--- START ---

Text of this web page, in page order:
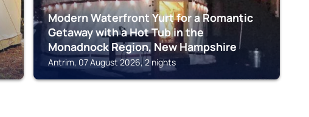
Modern Waterfront Yurt for a Romantic
Getaway with a Hot Tub in the
Monadnock Region, New Hampshire
Antrim, 07 August 2026, 2 nights
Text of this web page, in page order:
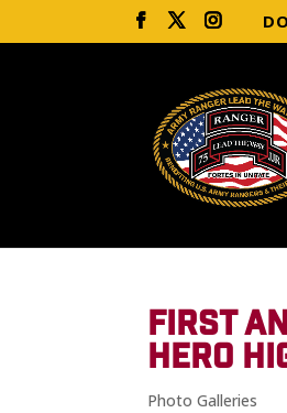
FIRST
HERO
Photo Galleries
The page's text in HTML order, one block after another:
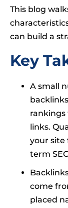
This blog
can build a
Key
A small
rankings
links.
your site
term
come
placed
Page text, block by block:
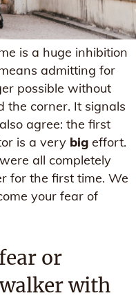
is a huge inhibition
admitting for
possible without
the corner. It signals
agree: the first
is a very big effort.
all completely
for the first time. We
your fear of
or
with
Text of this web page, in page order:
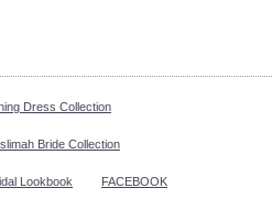
Dress Collection
Bride Collection
Lookbook FACEBOOK
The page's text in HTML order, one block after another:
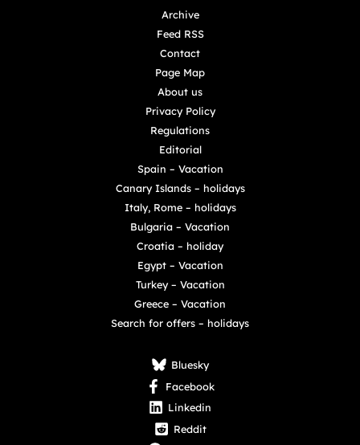
Archive
Feed RSS
Contact
Page Map
About us
Privacy Policy
Regulations
Editorial
Spain – Vacation
Canary Islands – holidays
Italy, Rome – holidays
Bulgaria – Vacation
Croatia – holiday
Egypt – Vacation
Turkey – Vacation
Greece – Vacation
Search for offers – holidays
Bluesky
Facebook
Linkedin
Reddit
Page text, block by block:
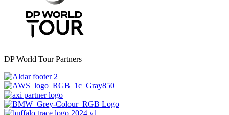
DP World Tour Partners
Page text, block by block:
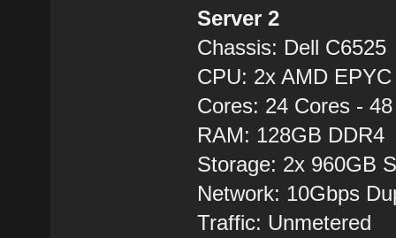
Server 2
Chassis: Dell C6525
CPU: 2x AMD
Cores: 24 Cores -
RAM: 128GB DDR4
Storage: 2x 960GB
Network: 10Gbps
Traffic: Unmetered
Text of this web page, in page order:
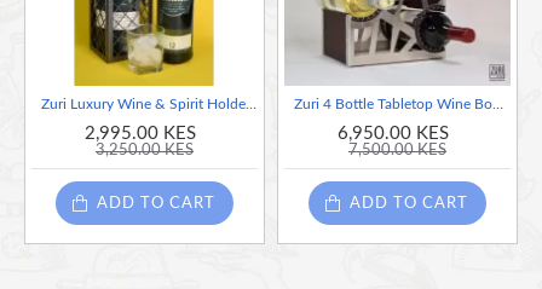
2,995.00 KES
3,250.00 KES
ADD TO CART
Zuri 4 Bottle Tabletop Wine Bottle Display Holder
6,950.00 KES
7,500.00 KES
ADD TO CART
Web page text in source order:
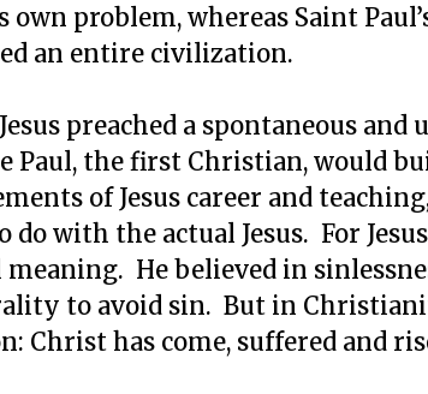
own problem, whereas Saint
an entire civilization.
preached a spontaneous
Paul, the first Christian, would
of Jesus career and
with the actual Jesus. For
He believed in
to avoid sin. But in
Christ has come, suffered and
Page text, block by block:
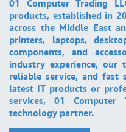
01 Computer Trading
products, established in
across the Middle East
printers, laptops,
components, and
industry experience, our
reliable service, and fast
latest IT products or
services, 01
technology partner.
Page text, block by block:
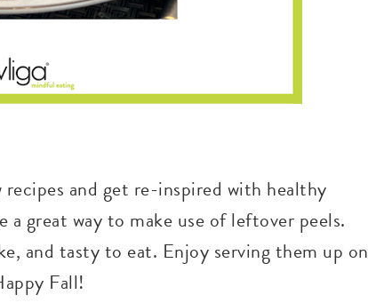
and get re-inspired with healthy
a great way to make use of leftover peels.
and tasty to eat. Enjoy serving them up on
Fall!
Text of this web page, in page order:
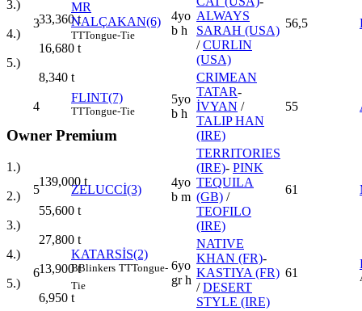
3.)
33,360t
4.)
16,680 t
5.)
8,340 t
Owner Premium
1.)
139,000 t
2.)
55,600 t
3.)
27,800 t
4.)
13,900t
5.)
6,950 t
3
MR
NALÇAKAN(6)
TTTongue-Tie
4yo
b h
ALWAYS
SARAH (USA)
/CURLIN
(USA)
56,5
4
FLINT(7)
TTTongue-Tie
5yo
b h
CRIMEAN
TATAR-
İVYAN /
TALIP HAN
(IRE)
55
5 ZELUCCİ(3)
4yo
b m
TERRITORIES
(IRE)- PINK
TEQUILA
(GB) /
TEOFILO
(IRE)
61
6
KATARSİS(2)
BBlinkers TTTongue-
Tie
6yo
gr h
NATIVE
KHAN (FR)-
KASTIYA (FR)
/DESERT
STYLE (IRE)
61
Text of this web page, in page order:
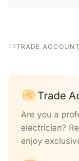
05TRADE
Trade
Are you a
electrician?
enjoy
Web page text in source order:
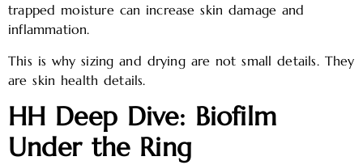
trapped moisture can increase skin damage and
inflammation.
This is why sizing and drying are not small details. They
are skin health details.
HH Deep Dive: Biofilm
Under the Ring

--- END ---

[EXERCISE AIM]
The listing above is to be retyped exactly, with all pictures left out.

[FINAL ANSWER]
Text of this web page, in page order:
Modern Waterfront Yurt for a Romantic
Getaway with a Hot Tub in the
Monadnock Region, New Hampshire
Antrim, 07 August 2026, 2 nights
Text of this web page, in page order:
FIRST
HERO
Photo Galleries
The page's text in HTML order, one block after another:
This blog
can build a
Key
A small
rankings
links.
your site
term
come
placed
Page text, block by block:
is a huge inhibition
admitting for
possible without
the corner. It signals
agree: the first
is a very big effort.
all completely
for the first time. We
your fear of
or
with
Text of this web page, in page order:
Dress Collection
Bride Collection
Lookbook FACEBOOK
The page's text in HTML order, one block after another:
Archive
Feed RSS
Contact
Page Map
About us
Privacy Policy
Regulations
Editorial
Spain – Vacation
Canary Islands – holidays
Italy, Rome – holidays
Bulgaria – Vacation
Croatia – holiday
Egypt – Vacation
Turkey – Vacation
Greece – Vacation
Search for offers – holidays
Bluesky
Facebook
Linkedin
Reddit
Page text, block by block:
DP World Tour Partners
Page text, block by block:
Server 2
Chassis: Dell C6525
CPU: 2x AMD
Cores: 24 Cores -
RAM: 128GB DDR4
Storage: 2x 960GB
Network: 10Gbps
Traffic: Unmetered
Text of this web page, in page order:
2,995.00 KES
3,250.00 KES
ADD TO CART
Zuri 4 Bottle Tabletop Wine Bottle Display Holder
6,950.00 KES
7,500.00 KES
ADD TO CART
Web page text in source order:
own problem, whereas Saint
an entire civilization.
preached a spontaneous
Paul, the first Christian, would
of Jesus career and
with the actual Jesus. For
He believed in
to avoid sin. But in
Christ has come, suffered and
Page text, block by block:
01 Computer Trading
products, established in
across the Middle East
printers, laptops,
components, and
industry experience, our
reliable service, and fast
latest IT products or
services, 01
technology partner.
Page text, block by block:
and get re-inspired with healthy
a great way to make use of leftover peels.
and tasty to eat. Enjoy serving them up on
Fall!
Text of this web page, in page order:
3.)
33,360t
4.)
16,680 t
5.)
8,340 t
Owner Premium
1.)
139,000 t
2.)
55,600 t
3.)
27,800 t
4.)
13,900t
5.)
6,950 t
3
MR
NALÇAKAN(6)
TTTongue-Tie
4yo
b h
ALWAYS
SARAH (USA)
/CURLIN
(USA)
56,5
4
FLINT(7)
TTTongue-Tie
5yo
b h
CRIMEAN
TATAR-
İVYAN /
TALIP HAN
(IRE)
55
5 ZELUCCİ(3)
4yo
b m
TERRITORIES
(IRE)- PINK
TEQUILA
(GB) /
TEOFILO
(IRE)
61
6
KATARSİS(2)
BBlinkers TTTongue-
Tie
6yo
gr h
NATIVE
KHAN (FR)-
KASTIYA (FR)
/DESERT
STYLE (IRE)
61
Text of this web page, in page order:
05TRADE
Trade
Are you a
electrician?
enjoy
Web page text in source order:
trapped moisture can increase skin damage and
inflammation.
This is why sizing and drying are not small details. They
are skin health details.
HH Deep Dive: Biofilm
Under the Ring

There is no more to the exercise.